Chris Little sword-devel@crosswire.org
Sat, 3 May 2003 09:42:50 -0700 (MST)


On Sat, 3 May 2003, Nguyen Ly wrote:

> I manage to find a mod2osis utility from the bibletechnologies.net
> (OSIS) website. Though the link on the main page is broken .. Try this
> page instead:  http://www.bibletechnologieswg.org/osis/tools/

You should use mod2vpl to turn the module into a plaintext file.  We don't 
have tools to turn an OSIS document into a Bible module yet, but we can 
use the output of mod2vpl as input to vpl2mod.  (You can find mod2vpl & 
vpl2mod in ftp://ftp.crosswire.org/pub/sword/utils/win32/ .)

> Is there currently a repository of submitted uncompiled modules
> accessible from somewhere?

Not currently, though I would like there to be one eventually, at least 
for our developers' private use.  As you figured out, the best way to get 
the text is by exporting from the module, but you can also find the 
Vietnamese text at http://www.unboundbible.com/zips/index.cfm .  Their 
UTF-8 text is what ours is based on, so you might have an easier time 
working with their non-UTF-8 text if they made encoding errors.
 
> I've been using the Vietnamese bible and found some minor errors in the
> text.

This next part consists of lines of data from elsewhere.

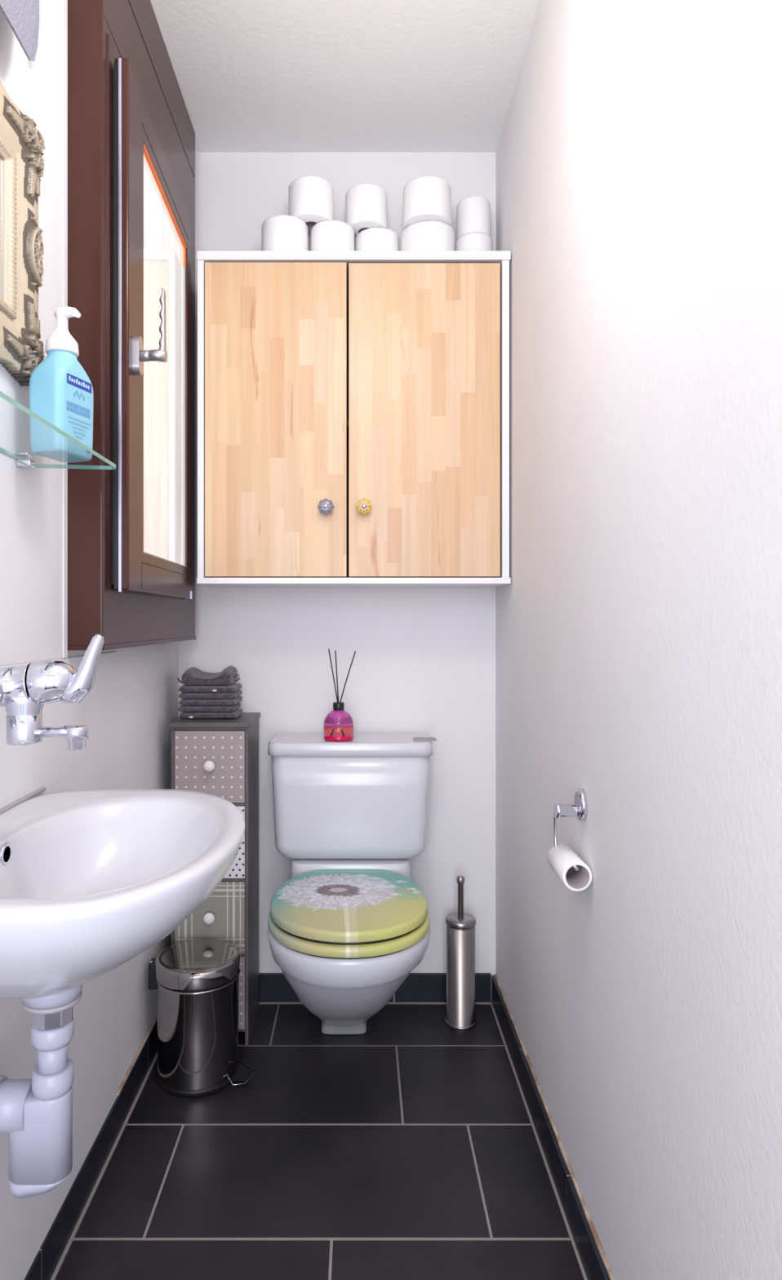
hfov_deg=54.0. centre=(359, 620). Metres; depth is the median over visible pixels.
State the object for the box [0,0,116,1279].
wall
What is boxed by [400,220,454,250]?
toilet roll
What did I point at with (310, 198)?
toilet roll
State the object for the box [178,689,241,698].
folded towel
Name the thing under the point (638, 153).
wall
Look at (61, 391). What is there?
soap bottle
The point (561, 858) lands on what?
toilet roll
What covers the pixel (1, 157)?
mirror glass
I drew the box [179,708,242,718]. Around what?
folded towel
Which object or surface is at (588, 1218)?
trim
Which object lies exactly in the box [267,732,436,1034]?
toilet
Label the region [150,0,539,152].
ceiling
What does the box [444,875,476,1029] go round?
toilet brush
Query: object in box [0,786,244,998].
washbasin
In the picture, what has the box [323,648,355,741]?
reed diffuser
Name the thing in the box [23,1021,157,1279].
baseboard
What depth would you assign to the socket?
0.94 m
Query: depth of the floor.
1.49 m
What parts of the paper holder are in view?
rod, arm
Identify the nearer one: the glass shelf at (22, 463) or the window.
the glass shelf at (22, 463)
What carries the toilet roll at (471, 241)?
on the upper cabinet at (353, 406)
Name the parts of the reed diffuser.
glass
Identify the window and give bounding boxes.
[67,0,195,650]
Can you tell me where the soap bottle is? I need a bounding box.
[29,306,93,462]
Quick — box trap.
[0,983,83,1198]
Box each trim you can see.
[62,0,67,658]
[116,973,614,1279]
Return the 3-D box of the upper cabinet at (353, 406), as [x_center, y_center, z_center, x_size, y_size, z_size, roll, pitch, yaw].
[-0.014,-0.505,2.007,0.782,0.828,0.264,0,0,0]
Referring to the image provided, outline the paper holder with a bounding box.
[553,788,587,871]
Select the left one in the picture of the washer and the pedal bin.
the washer
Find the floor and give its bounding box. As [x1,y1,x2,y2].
[54,1001,583,1279]
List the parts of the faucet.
spout, lever
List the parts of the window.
handle, sash frame, pane
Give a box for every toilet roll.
[261,214,307,250]
[288,175,333,236]
[310,220,354,250]
[345,183,387,239]
[354,226,399,250]
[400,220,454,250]
[403,175,451,229]
[454,232,492,250]
[456,195,490,240]
[546,844,591,891]
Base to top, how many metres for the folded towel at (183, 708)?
0.018 m
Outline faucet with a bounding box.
[0,634,103,751]
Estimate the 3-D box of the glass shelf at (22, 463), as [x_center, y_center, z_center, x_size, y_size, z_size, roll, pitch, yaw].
[-0.438,-0.235,0.942,0.124,0.020,0.504,0,0,0]
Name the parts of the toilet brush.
handle, lid
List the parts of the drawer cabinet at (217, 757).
panel, knob, knob, rail, drawer, drawer, panel, rail, drawer, rail, drawer, panel
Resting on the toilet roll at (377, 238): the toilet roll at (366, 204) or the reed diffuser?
the toilet roll at (366, 204)
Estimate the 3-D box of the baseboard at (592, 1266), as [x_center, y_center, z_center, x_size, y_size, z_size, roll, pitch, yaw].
[0.371,1.024,0.590,0.018,0.081,3.079,0,0,0]
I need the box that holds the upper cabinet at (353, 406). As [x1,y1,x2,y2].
[196,250,511,587]
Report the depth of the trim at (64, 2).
1.30 m
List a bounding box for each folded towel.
[177,666,239,684]
[177,702,240,711]
[178,683,241,692]
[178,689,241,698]
[178,695,242,705]
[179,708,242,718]
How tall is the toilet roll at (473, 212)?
0.101 m
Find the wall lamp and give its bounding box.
[0,0,40,68]
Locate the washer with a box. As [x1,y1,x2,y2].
[22,991,82,1014]
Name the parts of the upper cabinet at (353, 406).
panel, cabinet door, knob, knob, cabinet door, panel
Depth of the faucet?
0.94 m
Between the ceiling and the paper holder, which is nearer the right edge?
the paper holder
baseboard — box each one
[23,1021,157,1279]
[258,973,491,1003]
[489,975,610,1279]
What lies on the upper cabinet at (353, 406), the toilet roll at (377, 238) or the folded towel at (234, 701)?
the toilet roll at (377, 238)
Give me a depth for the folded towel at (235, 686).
1.97 m
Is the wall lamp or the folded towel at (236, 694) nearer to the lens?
the wall lamp
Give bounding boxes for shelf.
[0,391,115,470]
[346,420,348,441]
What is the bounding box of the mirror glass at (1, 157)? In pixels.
[0,155,3,299]
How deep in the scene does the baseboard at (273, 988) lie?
2.13 m
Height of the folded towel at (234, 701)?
0.018 m
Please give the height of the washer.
0.007 m
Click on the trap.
(36, 1113)
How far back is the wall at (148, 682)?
1.76 m
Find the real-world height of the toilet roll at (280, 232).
0.105 m
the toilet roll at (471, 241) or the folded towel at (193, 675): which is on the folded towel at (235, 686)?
the folded towel at (193, 675)
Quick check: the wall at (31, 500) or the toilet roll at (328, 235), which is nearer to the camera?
the wall at (31, 500)
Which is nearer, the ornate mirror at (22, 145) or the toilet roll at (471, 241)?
the ornate mirror at (22, 145)
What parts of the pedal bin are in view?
lid
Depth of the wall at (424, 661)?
2.14 m
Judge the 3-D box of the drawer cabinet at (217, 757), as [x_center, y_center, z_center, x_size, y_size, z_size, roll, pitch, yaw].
[-0.375,0.659,2.003,0.204,0.810,0.231,0,0,0]
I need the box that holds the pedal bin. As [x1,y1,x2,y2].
[147,938,257,1097]
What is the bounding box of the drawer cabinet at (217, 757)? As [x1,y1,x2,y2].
[168,712,260,1046]
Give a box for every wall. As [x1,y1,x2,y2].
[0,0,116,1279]
[67,641,178,1091]
[178,152,495,975]
[495,0,781,1279]
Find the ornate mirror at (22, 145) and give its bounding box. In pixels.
[0,80,44,386]
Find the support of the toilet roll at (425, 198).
on the toilet roll at (433, 235)

For eg, some characters don't display properly - (John 1:19) --
> this is due to a conversion problem from the original text file being
> converted from VNI to unicode format. Another issue is with the spelling
> of the word "Jesus" in Viet. In some places it's spelt Je^sus and in
> others it's Gie^-xu. Technically, the later is more correct since
> there's no "J" in the Viet alphabet. This may make searches inaccurate.

Do you have a print version of the same Bible?  If you do, and it 
consistently uses Gie^-xu instead of Je^sus, then this change is 
appropriate.  But from the source files, it appears that Je^sus is far 
more common than Gie^-xu since Je^sus has 1168 occurrences and Gie^-xu has 
only 3.  Google also shows a preference for Je^sus (2280 occurrences) over 
Gie^-xu (910 occurrences).  So the spelling change is does not appear to 
me to be appropriate.

--Chris